▸ **To do**
Reproduce the records below exactly, leaving their images out.

▸ **Data listing**
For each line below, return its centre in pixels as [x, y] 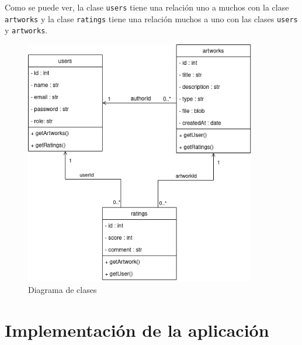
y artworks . [26, 30]
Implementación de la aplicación [137, 330]
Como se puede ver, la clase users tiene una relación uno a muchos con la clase [147, 7]
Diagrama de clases [63, 289]
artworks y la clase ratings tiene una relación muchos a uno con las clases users [151, 18]
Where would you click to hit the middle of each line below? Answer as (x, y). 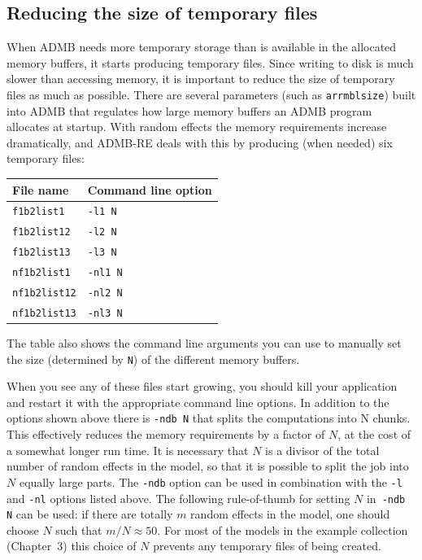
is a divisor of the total (322, 450)
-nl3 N (105, 313)
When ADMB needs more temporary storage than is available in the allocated (202, 47)
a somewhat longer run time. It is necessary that (128, 450)
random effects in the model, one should (290, 514)
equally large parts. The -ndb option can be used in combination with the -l (211, 481)
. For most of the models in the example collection (283, 529)
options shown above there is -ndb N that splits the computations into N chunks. (209, 418)
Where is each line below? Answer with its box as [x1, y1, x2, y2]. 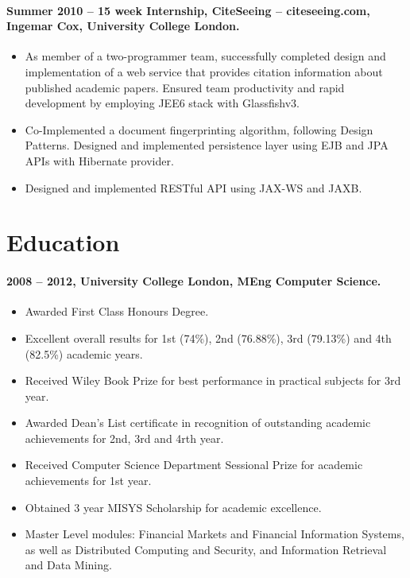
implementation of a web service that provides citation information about [25, 63, 383, 80]
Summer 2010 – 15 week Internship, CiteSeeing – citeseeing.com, [6, 2, 370, 18]
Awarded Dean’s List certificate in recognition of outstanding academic [25, 414, 371, 431]
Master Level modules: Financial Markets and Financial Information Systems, [25, 526, 404, 542]
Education [6, 226, 120, 258]
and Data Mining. [25, 557, 112, 573]
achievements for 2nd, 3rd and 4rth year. [25, 429, 224, 446]
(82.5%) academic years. [25, 345, 143, 362]
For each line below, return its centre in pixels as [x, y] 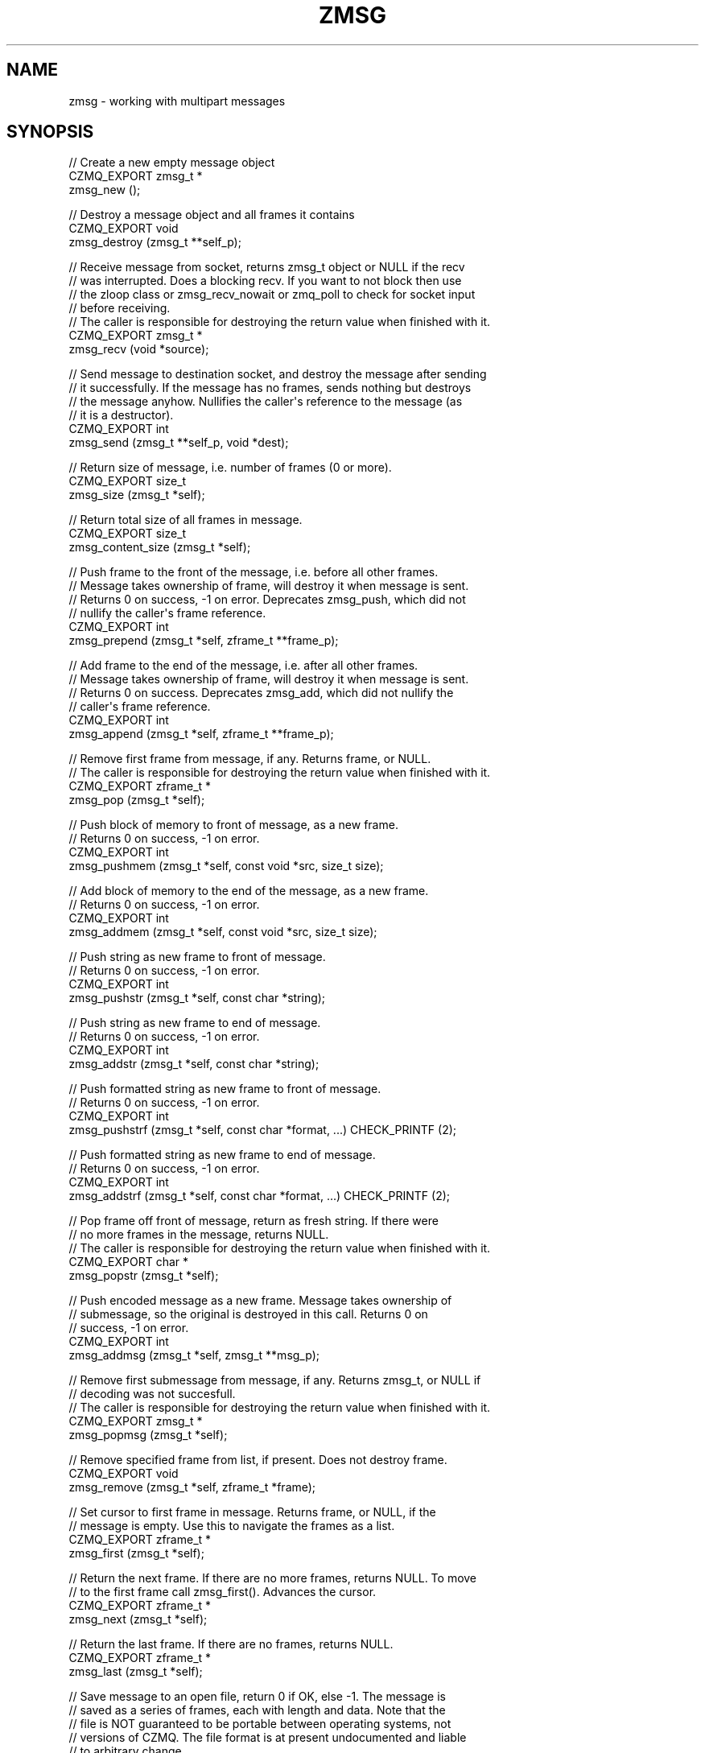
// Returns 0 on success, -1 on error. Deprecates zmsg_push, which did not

▸ **Exercise response**
For each line below, return its centre in pixels as [x, y] 
y artworks . [26, 30]
Implementación de la aplicación [137, 330]
Como se puede ver, la clase users tiene una relación uno a muchos con la clase [147, 7]
Diagrama de clases [63, 289]
artworks y la clase ratings tiene una relación muchos a uno con las clases users [151, 18]
Where would you click to hit the middle of each line below? Answer as (x, y). 
is a divisor of the total (322, 450)
-nl3 N (105, 313)
When ADMB needs more temporary storage than is available in the allocated (202, 47)
a somewhat longer run time. It is necessary that (128, 450)
random effects in the model, one should (290, 514)
equally large parts. The -ndb option can be used in combination with the -l (211, 481)
. For most of the models in the example collection (283, 529)
options shown above there is -ndb N that splits the computations into N chunks. (209, 418)
Where is each line below? Answer with its box as [x1, y1, x2, y2]. 
implementation of a web service that provides citation information about [25, 63, 383, 80]
Summer 2010 – 15 week Internship, CiteSeeing – citeseeing.com, [6, 2, 370, 18]
Awarded Dean’s List certificate in recognition of outstanding academic [25, 414, 371, 431]
Master Level modules: Financial Markets and Financial Information Systems, [25, 526, 404, 542]
Education [6, 226, 120, 258]
and Data Mining. [25, 557, 112, 573]
achievements for 2nd, 3rd and 4rth year. [25, 429, 224, 446]
(82.5%) academic years. [25, 345, 143, 362]
For each line below, return its centre in pixels as [x, y] 
// Returns 0 on success, -1 on error. Deprecates zmsg_push, which did not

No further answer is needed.